◆ **Work item**: Look through the data that follows and copy each line with the string "directed".

◆ **Given information**:
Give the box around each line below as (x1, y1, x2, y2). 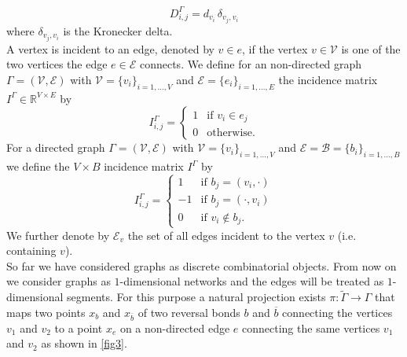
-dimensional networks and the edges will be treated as (119, 273, 384, 289)
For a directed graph (6, 139, 105, 156)
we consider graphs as (6, 273, 111, 289)
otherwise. (207, 127, 255, 138)
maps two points (6, 304, 86, 320)
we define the (6, 158, 70, 175)
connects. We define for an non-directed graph (139, 56, 362, 72)
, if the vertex (242, 40, 308, 57)
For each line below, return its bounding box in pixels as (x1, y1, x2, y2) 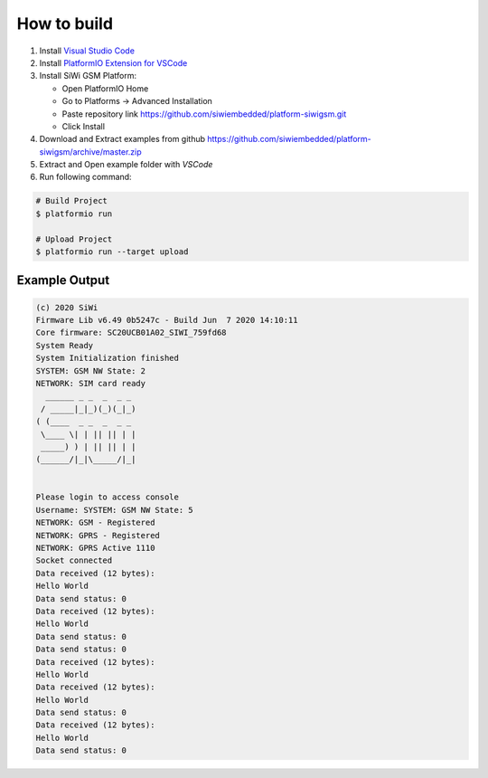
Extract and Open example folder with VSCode (39, 159, 213, 170)
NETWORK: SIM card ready (35, 378, 146, 388)
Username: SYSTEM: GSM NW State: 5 (35, 505, 193, 515)
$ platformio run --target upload (35, 247, 189, 257)
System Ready (35, 340, 94, 350)
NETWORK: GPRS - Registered (35, 530, 160, 540)
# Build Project (35, 195, 108, 206)
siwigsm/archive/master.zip (39, 146, 142, 157)

◆ **Exercise answer**:
For a directed graph (6, 139, 105, 156)
connects. We define for an non-directed graph (139, 56, 362, 72)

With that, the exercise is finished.